Detektion physiologischer Reaktionen von sensorischen Neuronen in Drosophila

Befestigen Sie einen betäubten genetisch veränderten Drosophila melanogaster auf der Seite an einem Deckglas.

Strecken Sie die Vorderbeine aus und sichern Sie sie, um die Fußwurzelsegmente freizulegen.

Diese Segmente haben gustatorische Neuronen, die Kalziumindikatorkomplexe exprimieren, die in kalziumgebundener Form fluoreszieren.

Ziehe eine hydrophobe Barriere um die Fliege, um die Lösung zurückzuhalten.

Lassen Sie die Fliege sich erholen und legen Sie eine gepufferte Kochsalzlösung auf die freiliegenden Fußwurzelsegmente, um sie zu befeuchten.

Beobachten Sie unter einem konfokalen Mikroskop Tarsalsegmente und bilden Sie die gustatorischen Neuronen in verschiedenen Tiefen ab, um eine Fluoreszenz vor der Stimulation zu erhalten.

Geben Sie eine Stimulationslösung, die lipophile Liganden enthält, auf das Segment.

Diese Liganden binden an die gustatorischen Neuronenrezeptoren, initiieren Signalwege und lösen die Öffnung von Kalziumkanälen aus.

Dadurch können Kalziumionen aus der extrazellulären Flüssigkeit in das Zytoplasma eindringen und an die Kalziumindikatorkomplexe binden, was zu einer Fluoreszenzemission führt.

Bei erneuter Beobachtung bestätigt eine Zunahme der neuronalen Fluoreszenz die neuronale physiologische Reaktion auf den Liganden.

Nachdem Sie die Fliege betäubt haben, befestigen Sie sie mit einem sehr kleinen Tropfen klarem Nagellack an einem 0,17 Millimeter dicken Deckglas. Befestigen Sie die Seite des Hosenschlitzes mit dem gesamten Tropfen an der Rutsche. Verwenden Sie anschließend unter einem Präpariermikroskop einen nassen Pinsel, um ein Vorderbein der Fliege zu verlängern. Befestigen Sie dann mit zwei sehr dünnen Klebebandstreifen das erste und fünfte Tarsalsegment am Deckglas.

Wenn Neuronen im Rüssel abgebildet werden sollen, legen Sie einen weiteren dünnen Streifen Klebeband über das Rostrum des Rüssels, um das Labellum freizulegen.
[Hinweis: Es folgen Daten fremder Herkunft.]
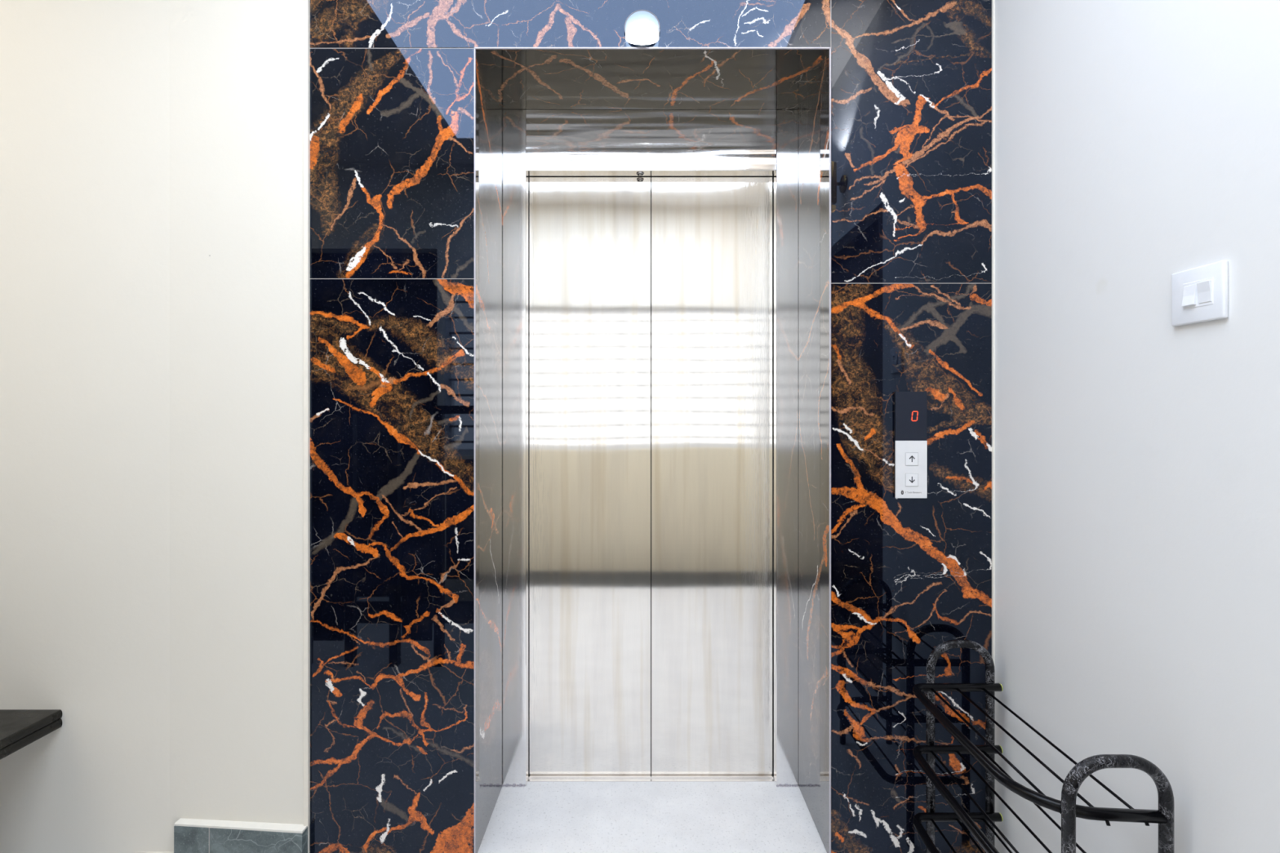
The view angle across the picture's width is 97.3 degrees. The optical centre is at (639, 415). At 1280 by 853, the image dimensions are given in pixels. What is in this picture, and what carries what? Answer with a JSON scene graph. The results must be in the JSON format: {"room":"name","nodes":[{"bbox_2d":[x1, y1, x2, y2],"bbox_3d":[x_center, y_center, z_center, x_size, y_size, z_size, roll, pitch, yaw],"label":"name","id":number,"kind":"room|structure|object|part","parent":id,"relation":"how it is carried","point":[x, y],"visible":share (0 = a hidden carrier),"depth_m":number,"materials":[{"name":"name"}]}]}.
{"room":"elevator lobby","nodes":[
{"label":"elevator lobby","id":0,"kind":"room"},
{"bbox_2d":[0,0,994,852],"bbox_3d":[-0.999,-0.215,1.698,4.002,2.850,0.347,0,0,0],"label":"wall","id":1,"kind":"structure","parent":0,"point":[251,251],"depth_m":1.53,"materials":[{"name":"beige paint"}]},
{"bbox_2d":[132,851,173,852],"bbox_3d":[-1.410,1.207,1.567,0.252,0.006,0.022,0,0,4],"label":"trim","id":2,"kind":"structure","parent":1,"relation":"attached to","point":[132,851],"depth_m":1.56,"materials":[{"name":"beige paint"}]},
{"bbox_2d":[173,817,307,852],"bbox_3d":[-1.085,1.160,1.535,0.370,0.100,0.036,0,0,4],"label":"baseboard","id":3,"kind":"structure","parent":1,"relation":"attached to","point":[190,835],"depth_m":1.52,"materials":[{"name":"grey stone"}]},
{"bbox_2d":[624,9,660,47],"bbox_3d":[0.006,-1.050,1.511,0.097,0.097,0.044,0,0,0],"label":"wall lamp","id":4,"kind":"object","parent":1,"relation":"attached to","point":[642,27],"visible":1,"depth_m":1.51,"materials":[{"name":"glass"}]},
{"bbox_2d":[625,19,658,44],"bbox_3d":[0.006,-1.032,1.506,0.090,0.056,0.034,0,0,0],"label":"diffuser","id":5,"kind":"object","parent":4,"relation":"attached to","point":[637,32],"depth_m":1.50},
{"bbox_2d":[502,109,798,786],"bbox_3d":[0.034,0.106,1.879,0.967,2.216,0.086,0,0,0],"label":"door","id":6,"kind":"structure","parent":1,"relation":"in","point":[651,256],"depth_m":1.89,"materials":[{"name":"metal"}]},
{"bbox_3d":[-0.173,0.194,1.903,0.418,2.036,0.030,0,0,0],"label":"panel","id":7,"kind":"part","parent":6,"relation":"part of","materials":[{"name":"metal"}]},
{"bbox_3d":[0.037,1.209,1.891,0.818,0.010,0.055,0,0,0],"label":"sill","id":8,"kind":"part","parent":6,"relation":"part of","materials":[{"name":"metal"}]},
{"bbox_3d":[0.247,0.194,1.903,0.417,2.036,0.030,0,0,0],"label":"panel","id":9,"kind":"part","parent":6,"relation":"part of","materials":[{"name":"metal"}]},
{"bbox_2d":[894,391,927,497],"bbox_3d":[0.734,0.078,1.527,0.085,0.288,0.012,0,0,0],"label":"panel","id":10,"kind":"object","parent":1,"relation":"attached to","point":[910,407],"visible":1,"depth_m":1.52,"materials":[{"name":"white plastic"}]},
{"bbox_2d":[477,778,826,852],"bbox_3d":[-0.950,1.240,0.725,4.300,0.060,2.950,0,0,0],"label":"floor","id":11,"kind":"structure","parent":0,"point":[534,817],"depth_m":1.68,"materials":[{"name":"tile"}]},
{"bbox_2d":[0,709,62,759],"bbox_3d":[-2.098,1.011,1.208,1.005,0.399,0.696,0,0,0],"label":"countertop","id":12,"kind":"structure","parent":11,"relation":"on","point":[19,728],"depth_m":1.49,"materials":[{"name":"black stone"}]},
{"bbox_2d":[912,639,1174,852],"bbox_3d":[0.812,0.898,1.232,0.245,0.622,0.514,0,0,0],"label":"shoe rack","id":13,"kind":"object","parent":11,"relation":"on","point":[1164,816],"visible":1,"depth_m":1.22,"materials":[{"name":"black metal"}]},
{"bbox_3d":[0.841,0.898,1.478,0.177,0.622,0.021,0,0,0],"label":"frame","id":14,"kind":"part","parent":13,"relation":"part of","materials":[{"name":"black metal"}]},
{"bbox_3d":[0.835,0.901,0.985,0.192,0.616,0.021,0,0,0],"label":"frame","id":15,"kind":"part","parent":13,"relation":"part of","materials":[{"name":"black metal"}]},
{"bbox_2d":[994,0,1279,852],"bbox_3d":[1.036,-0.215,0.500,0.150,2.850,2.500,0,0,0],"label":"wall","id":16,"kind":"structure","parent":0,"point":[1137,142],"depth_m":1.10,"materials":[{"name":"white paint"}]},
{"bbox_2d":[1171,260,1227,326],"bbox_3d":[0.954,-0.207,0.965,0.015,0.095,0.092,0,0,0],"label":"light switch","id":17,"kind":"object","parent":16,"relation":"attached to","point":[1198,294],"visible":1,"depth_m":0.96,"materials":[{"name":"white plastic"}]}
]}
Mache nun mit einem PAP-Stift eine kurze Wand um die Fliege. Lassen Sie die Narkose eine halbe Stunde lang abklingen, bevor Sie Messungen vornehmen. Bereiten Sie für dieses Protokoll die erforderlichen Verdünnungen der 1-Milligramm-pro-Milliliter-Stammligandenlösung unter Verwendung von PBST vor.

Um den Eingriff zu beginnen, überlagern Sie die gesicherten und freiliegenden Fußwurzelsegmente mit 10 Mikrolitern PBST. Dadurch wird das Bein mit Feuchtigkeit versorgt und verhindert, dass es unscharf wird. Konzentrieren Sie sich als Nächstes auf die Segmente mit einem optischen System, das ein gutes Fluoreszenzsignal mit schneller Zeitauflösung erzielen kann, wie z. B. ein konfokales Spinning-Disk-Mikroskop mit einer sCMOS-Kamera. Sammeln Sie drei Vorstimulations-Z-Stapel der interessierenden Neuronen im Tarsalsegment.

In diesem Beispiel werden Bilder mit einer Belichtungszeit von 200 Millisekunden und einem 2-mal-2-Binning über einen 6 Mikrometer x 1/2 Mikrometer-Schnitt alle zwei Sekunden aufgenommen. Achten Sie darauf, die Leistung des Lasers zu optimieren, um das Photobleaching zu minimieren und gleichzeitig ein hohes Signal-Rausch-Verhältnis zu ermöglichen. Hier wird ein 491 Nanometer großer 100-Milliwatt-Laser mit 30 % Transmission betrieben.

Das Signal muss vor der Stimulation nachweisbar sein, darf sich aber nicht der Sättigung nähern. Pipettieren Sie nun 10 Mikroliter Stimulationslösung auf das interessierende Fußwurzelsegment. Seien Sie beim Pipettieren sehr vorsichtig, um das Bein oder den Körper der Fliege nicht zu berühren, da sich sonst die Tarsen aus ihrer Position bewegen. Nehmen Sie dann sofort die ersten Bilder nach der Stimulation auf und sammeln Sie weiterhin genügend Bilder, um die maximale Änderung der Fluoreszenz zu dokumentieren.